If you look at genre fiction these days, publishing houses, when they advertise those works, use tags very similar to what you see in Archive of Our Own. So they convey those same tropes saying, if you like it that way, you’ll find it in this book. Because they have realized, thanks to fan fiction, that this is how many readers like to find what they are going to read next.
Another thing that I found incredibly fascinating is a decade, a decade and a half ago, fan fiction writers were writing in the first person present, and it created this kind of urgency and immediate connection, but you didn’t see much in traditional publishing. Now that has been subsumed by traditional publishing. So a lot of really popular trends, even in terms of writing, started in fan fiction. You can also see that the joyful queer romance was a huge part of fan fiction before traditional publishing.
So it seems clear to me, based on what you’re saying, that fan fiction writers and the work itself are being taken more seriously than they were, I don’t know, 20 years ago. Why do you think that is? It’s just because, hey, some of this writing is pretty good, let’s take it seriously?
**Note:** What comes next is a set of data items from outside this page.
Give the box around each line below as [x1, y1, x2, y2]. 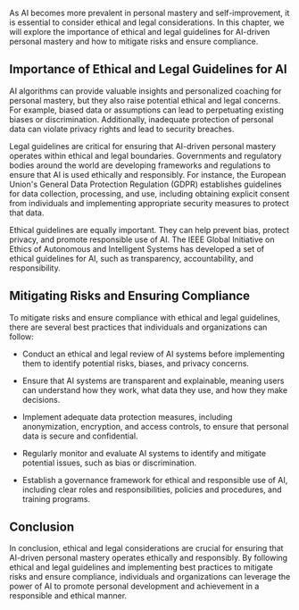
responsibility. [9, 263, 61, 273]
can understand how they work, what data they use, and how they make [21, 384, 288, 396]
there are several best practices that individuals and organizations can [9, 322, 268, 332]
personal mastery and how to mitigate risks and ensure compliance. [9, 36, 259, 46]
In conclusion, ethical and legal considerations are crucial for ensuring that [9, 543, 284, 554]
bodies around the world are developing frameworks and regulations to [9, 160, 270, 171]
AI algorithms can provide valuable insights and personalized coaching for [9, 85, 282, 96]
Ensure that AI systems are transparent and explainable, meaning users [21, 375, 285, 386]
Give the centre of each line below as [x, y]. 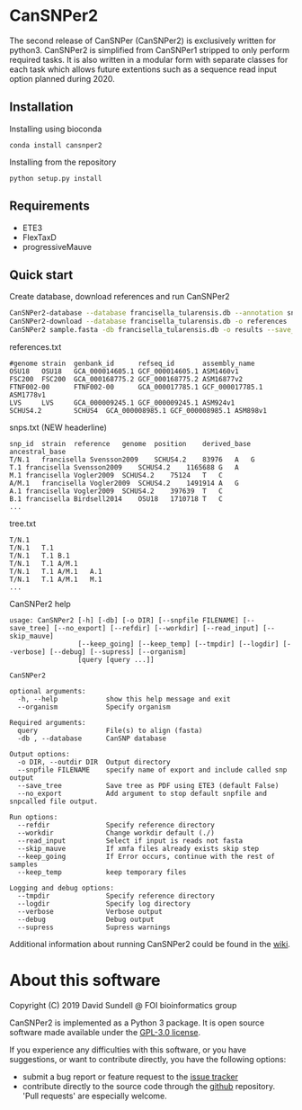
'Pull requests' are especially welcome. [95, 1096]
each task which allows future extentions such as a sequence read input [143, 69]
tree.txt [23, 524]
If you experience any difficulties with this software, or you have [128, 1050]
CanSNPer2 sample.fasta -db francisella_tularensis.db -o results [136, 330]
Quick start [41, 275]
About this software [85, 980]
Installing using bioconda [56, 129]
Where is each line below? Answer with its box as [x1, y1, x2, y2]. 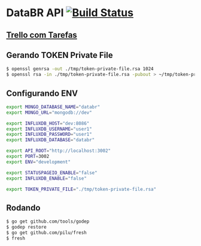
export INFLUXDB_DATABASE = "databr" [6, 137, 95, 143]
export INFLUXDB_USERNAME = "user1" [6, 126, 93, 132]
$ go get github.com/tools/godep [6, 218, 90, 224]
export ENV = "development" [6, 159, 71, 165]
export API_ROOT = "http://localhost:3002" [6, 148, 111, 154]
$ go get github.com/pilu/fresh [6, 230, 87, 236]
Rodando [6, 202, 41, 212]
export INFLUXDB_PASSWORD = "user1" [6, 132, 93, 138]
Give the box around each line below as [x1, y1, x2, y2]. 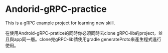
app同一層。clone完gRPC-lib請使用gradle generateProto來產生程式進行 [14, 36, 161, 42]
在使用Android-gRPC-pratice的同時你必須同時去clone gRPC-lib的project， [5, 30, 159, 36]
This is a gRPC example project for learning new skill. [5, 20, 115, 26]
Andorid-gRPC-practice [5, 3, 107, 15]
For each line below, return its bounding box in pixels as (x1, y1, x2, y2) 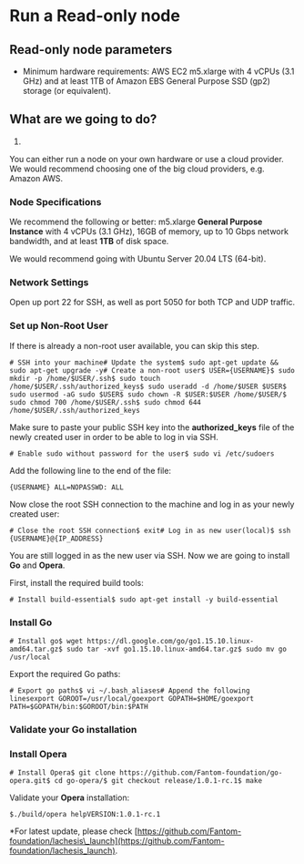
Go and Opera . (9, 560, 66, 571)
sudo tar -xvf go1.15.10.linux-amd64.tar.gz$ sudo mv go (66, 644, 287, 653)
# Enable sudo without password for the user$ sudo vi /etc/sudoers (9, 448, 275, 458)
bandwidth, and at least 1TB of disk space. (9, 236, 169, 247)
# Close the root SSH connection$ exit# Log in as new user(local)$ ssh (9, 526, 291, 535)
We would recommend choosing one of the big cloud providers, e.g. (9, 163, 266, 174)
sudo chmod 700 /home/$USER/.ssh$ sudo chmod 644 (9, 397, 202, 406)
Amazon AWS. (9, 172, 64, 183)
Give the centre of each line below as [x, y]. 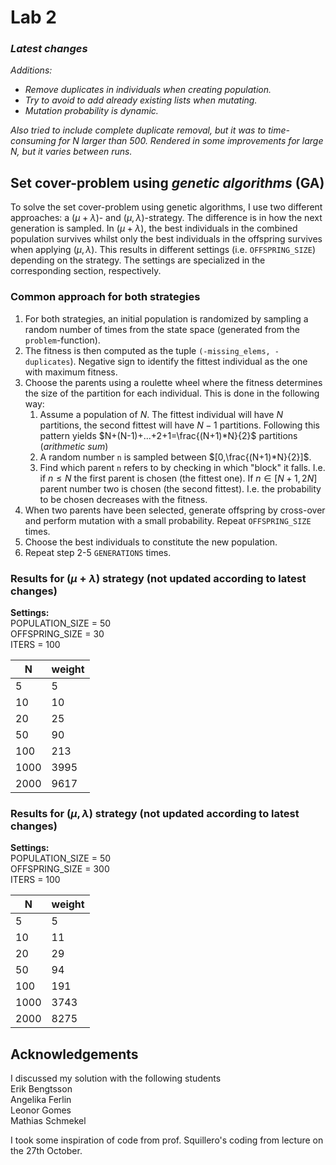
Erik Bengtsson [41, 1089]
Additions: [31, 70]
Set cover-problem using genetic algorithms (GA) [167, 182]
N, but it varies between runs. [71, 152]
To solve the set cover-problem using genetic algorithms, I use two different [166, 207]
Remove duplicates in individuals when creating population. [148, 90]
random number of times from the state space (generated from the [162, 329]
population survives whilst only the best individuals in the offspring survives [166, 239]
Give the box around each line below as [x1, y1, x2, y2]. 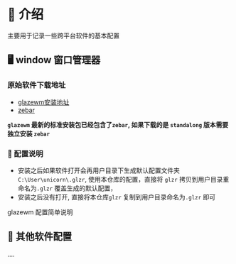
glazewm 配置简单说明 [7, 207, 73, 216]
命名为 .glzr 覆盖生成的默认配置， [17, 184, 117, 192]
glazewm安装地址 [17, 97, 70, 106]
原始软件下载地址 [7, 80, 66, 90]
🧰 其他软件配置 [7, 231, 73, 243]
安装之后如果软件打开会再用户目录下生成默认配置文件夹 [17, 166, 180, 175]
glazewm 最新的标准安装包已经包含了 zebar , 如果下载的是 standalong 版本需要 [7, 120, 229, 128]
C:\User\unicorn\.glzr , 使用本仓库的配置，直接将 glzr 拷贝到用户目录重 [17, 175, 230, 183]
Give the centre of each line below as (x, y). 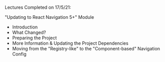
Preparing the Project (34, 38)
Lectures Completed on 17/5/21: (38, 7)
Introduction (25, 27)
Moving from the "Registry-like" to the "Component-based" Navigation (86, 49)
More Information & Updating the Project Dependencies (70, 43)
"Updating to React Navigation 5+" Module (49, 17)
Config (19, 54)
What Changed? (29, 32)
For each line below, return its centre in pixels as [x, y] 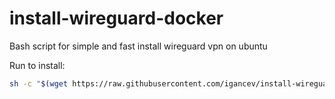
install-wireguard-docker [116, 18]
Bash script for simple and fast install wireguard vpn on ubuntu [138, 46]
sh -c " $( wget [39, 83]
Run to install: [37, 65]
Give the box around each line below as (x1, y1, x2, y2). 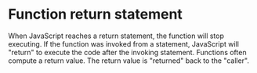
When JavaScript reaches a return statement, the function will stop (8, 31, 225, 40)
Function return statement (8, 5, 183, 23)
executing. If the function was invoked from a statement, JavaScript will (8, 39, 239, 48)
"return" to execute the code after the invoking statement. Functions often (8, 47, 247, 57)
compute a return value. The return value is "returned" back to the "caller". (8, 56, 249, 65)
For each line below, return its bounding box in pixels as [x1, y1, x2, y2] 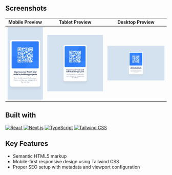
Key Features [5, 139, 49, 148]
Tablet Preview [58, 19, 92, 25]
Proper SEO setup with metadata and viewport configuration [12, 164, 140, 170]
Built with [5, 111, 36, 120]
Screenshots [5, 4, 47, 13]
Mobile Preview [8, 19, 42, 25]
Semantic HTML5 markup [12, 153, 67, 159]
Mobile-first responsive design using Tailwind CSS [12, 158, 119, 164]
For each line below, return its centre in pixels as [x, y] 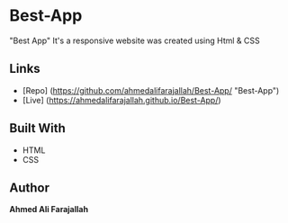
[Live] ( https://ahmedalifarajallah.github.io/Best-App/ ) [122, 100]
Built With [37, 128]
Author [29, 187]
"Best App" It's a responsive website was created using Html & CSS [135, 40]
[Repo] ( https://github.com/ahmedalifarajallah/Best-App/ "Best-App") [151, 90]
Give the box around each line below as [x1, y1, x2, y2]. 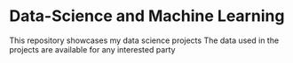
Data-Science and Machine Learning [9, 6, 285, 26]
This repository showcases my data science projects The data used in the [9, 35, 280, 45]
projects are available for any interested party [9, 44, 176, 54]
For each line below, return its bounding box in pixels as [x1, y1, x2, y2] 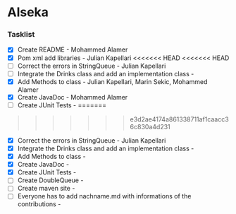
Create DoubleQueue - [17, 176, 84, 184]
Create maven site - [17, 184, 75, 193]
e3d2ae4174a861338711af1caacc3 [130, 114, 229, 124]
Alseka [7, 4, 49, 20]
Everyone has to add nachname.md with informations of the [17, 192, 192, 201]
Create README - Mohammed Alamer [17, 45, 128, 54]
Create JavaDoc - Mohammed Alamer [17, 93, 128, 101]
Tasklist [7, 30, 35, 40]
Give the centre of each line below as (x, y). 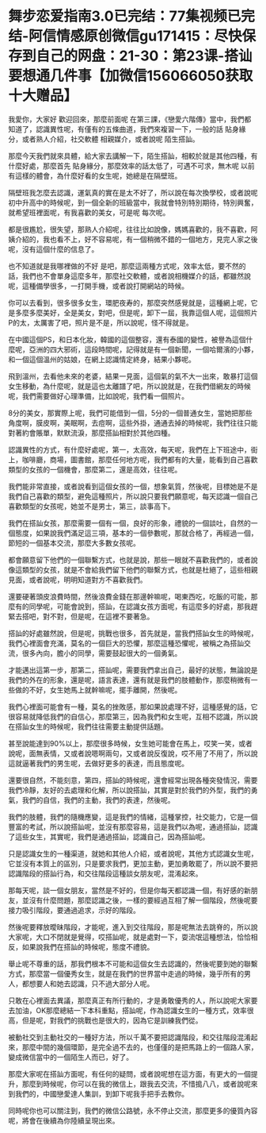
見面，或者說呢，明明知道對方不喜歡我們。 (78, 580)
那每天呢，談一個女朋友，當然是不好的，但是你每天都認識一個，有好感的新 (129, 890)
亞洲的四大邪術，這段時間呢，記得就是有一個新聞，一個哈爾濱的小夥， (143, 349)
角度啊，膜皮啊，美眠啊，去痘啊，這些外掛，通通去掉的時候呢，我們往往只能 (133, 422)
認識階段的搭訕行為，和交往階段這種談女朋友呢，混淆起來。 (105, 873)
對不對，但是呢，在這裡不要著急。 (98, 616)
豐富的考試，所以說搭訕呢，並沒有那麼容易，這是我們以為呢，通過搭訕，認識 (133, 827)
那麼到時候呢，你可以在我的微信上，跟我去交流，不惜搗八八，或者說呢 (136, 1084)
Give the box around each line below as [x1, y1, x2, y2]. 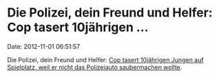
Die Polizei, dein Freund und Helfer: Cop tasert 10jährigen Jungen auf [7, 55, 205, 64]
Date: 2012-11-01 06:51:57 [7, 42, 81, 50]
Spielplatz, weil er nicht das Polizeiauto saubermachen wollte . [7, 63, 182, 71]
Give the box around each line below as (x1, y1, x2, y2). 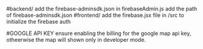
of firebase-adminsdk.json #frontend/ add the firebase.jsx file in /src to (6, 11, 184, 19)
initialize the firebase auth (6, 18, 71, 25)
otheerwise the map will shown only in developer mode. (6, 36, 146, 43)
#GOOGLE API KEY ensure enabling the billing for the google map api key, (6, 30, 191, 37)
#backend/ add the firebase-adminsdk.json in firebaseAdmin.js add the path (6, 5, 198, 12)
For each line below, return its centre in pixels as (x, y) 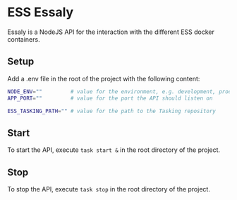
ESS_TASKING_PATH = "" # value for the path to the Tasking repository (112, 111)
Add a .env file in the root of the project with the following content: (104, 78)
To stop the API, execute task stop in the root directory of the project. (109, 189)
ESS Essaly (41, 12)
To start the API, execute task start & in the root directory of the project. (114, 150)
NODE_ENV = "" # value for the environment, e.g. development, (112, 92)
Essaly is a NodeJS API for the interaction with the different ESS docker (111, 32)
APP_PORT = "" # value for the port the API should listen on (110, 98)
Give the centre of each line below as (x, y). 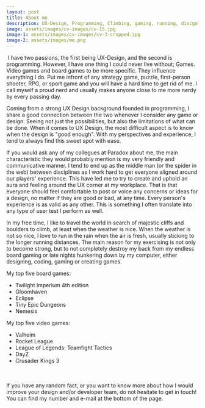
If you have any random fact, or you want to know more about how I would (100, 385)
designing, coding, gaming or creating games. (64, 262)
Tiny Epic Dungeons (40, 305)
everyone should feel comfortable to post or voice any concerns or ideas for (102, 191)
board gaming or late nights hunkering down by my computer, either (92, 255)
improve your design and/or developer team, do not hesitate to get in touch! (102, 392)
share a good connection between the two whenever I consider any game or (102, 115)
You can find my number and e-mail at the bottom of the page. (85, 398)
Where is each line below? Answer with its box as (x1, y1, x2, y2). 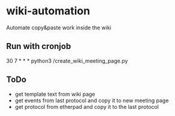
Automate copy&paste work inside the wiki (6, 24, 112, 31)
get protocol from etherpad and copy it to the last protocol (14, 103, 159, 110)
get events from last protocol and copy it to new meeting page (14, 97, 169, 104)
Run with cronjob (6, 41, 71, 51)
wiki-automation (6, 4, 90, 18)
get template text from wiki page (14, 90, 96, 97)
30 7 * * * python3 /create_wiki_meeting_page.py (6, 57, 128, 64)
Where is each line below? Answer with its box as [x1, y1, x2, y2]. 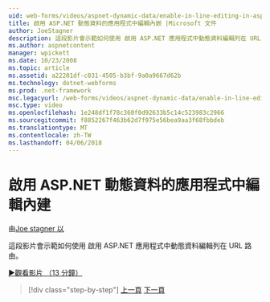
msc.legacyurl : [8, 94, 59, 102]
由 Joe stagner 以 [8, 224, 64, 234]
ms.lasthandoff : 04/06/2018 [8, 138, 103, 147]
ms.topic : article [8, 64, 70, 72]
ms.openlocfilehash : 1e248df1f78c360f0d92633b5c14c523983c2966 [8, 109, 225, 117]
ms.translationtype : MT [8, 124, 88, 132]
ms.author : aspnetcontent [8, 42, 95, 50]
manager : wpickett [8, 49, 70, 57]
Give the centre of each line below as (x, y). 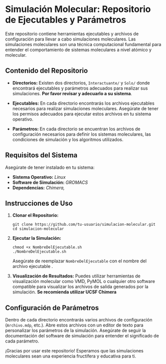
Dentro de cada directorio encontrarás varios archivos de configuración (79, 320)
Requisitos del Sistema (41, 155)
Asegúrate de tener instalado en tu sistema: (50, 167)
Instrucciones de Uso (39, 203)
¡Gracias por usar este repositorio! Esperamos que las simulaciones (74, 351)
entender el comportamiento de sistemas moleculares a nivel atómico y (79, 50)
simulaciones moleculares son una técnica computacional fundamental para (83, 44)
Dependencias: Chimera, (38, 188)
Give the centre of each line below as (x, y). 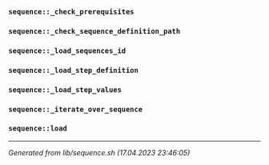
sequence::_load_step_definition (73, 70)
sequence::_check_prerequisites (71, 12)
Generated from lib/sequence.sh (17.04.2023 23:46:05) (99, 152)
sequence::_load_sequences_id (67, 50)
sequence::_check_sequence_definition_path (94, 31)
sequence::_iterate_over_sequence (75, 109)
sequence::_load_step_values (65, 90)
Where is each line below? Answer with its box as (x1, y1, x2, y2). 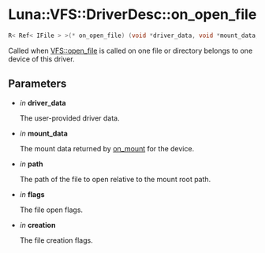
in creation (19, 220, 56, 229)
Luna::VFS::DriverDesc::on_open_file (8, 6, 257, 24)
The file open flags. (19, 205, 84, 214)
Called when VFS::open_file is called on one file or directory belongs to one (8, 46, 253, 55)
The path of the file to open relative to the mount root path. (19, 174, 211, 184)
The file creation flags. (19, 235, 93, 245)
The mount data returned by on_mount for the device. (19, 143, 195, 153)
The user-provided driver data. (19, 113, 120, 123)
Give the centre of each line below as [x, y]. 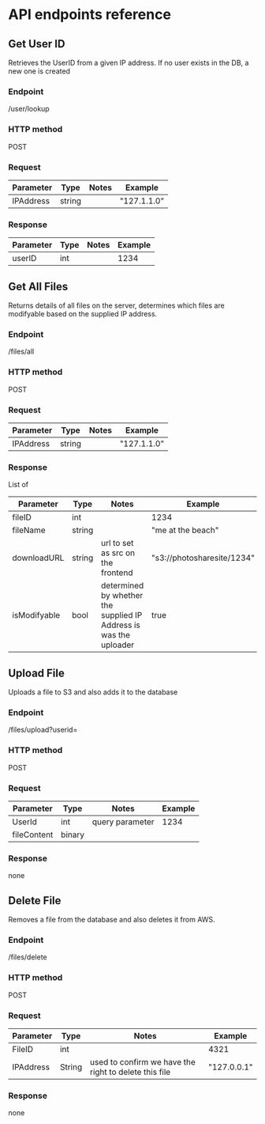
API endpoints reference [90, 15]
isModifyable [36, 615]
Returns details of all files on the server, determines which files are [116, 305]
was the [116, 635]
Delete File [35, 901]
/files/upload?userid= [43, 730]
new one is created [39, 71]
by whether [122, 596]

I think part of it is just a wider mainstreaming of fanfic, and people flying the fanfic flag proudly in a way they didn’t a decade ago. And if you understand the structures of traditional publishing, whether it’s publishers who acquire works or literary agents, a lot of these people are people who grew up on fan fiction, right? So they might not have the same hangups or ideas about fan fiction that previous generations had. They are interested in it, and see it as a legitimate form of writing.
Part of it, I think, is that traditional publishing is in, some might say, terribly tight, and there’s a wider hunger for IP, intellectual property, things that are already proven successes. And if you look at some of these fanfics in Archive of Our Own, they have millions of views. I think traditional publishing looks at it and says, “This is basically as sure a deal as we’re going to get in terms of thinking it could translate into book sales.”
What I find really interesting is, if one of our elementary definitions of fanfic is that it exists in the gift economy, what happens when fanfic becomes a legitimate avenue for traditional publishing? What does it mean for fanfic as art or as a community? And I think this is something that a lot of fanfic writers and readers are struggling with right now.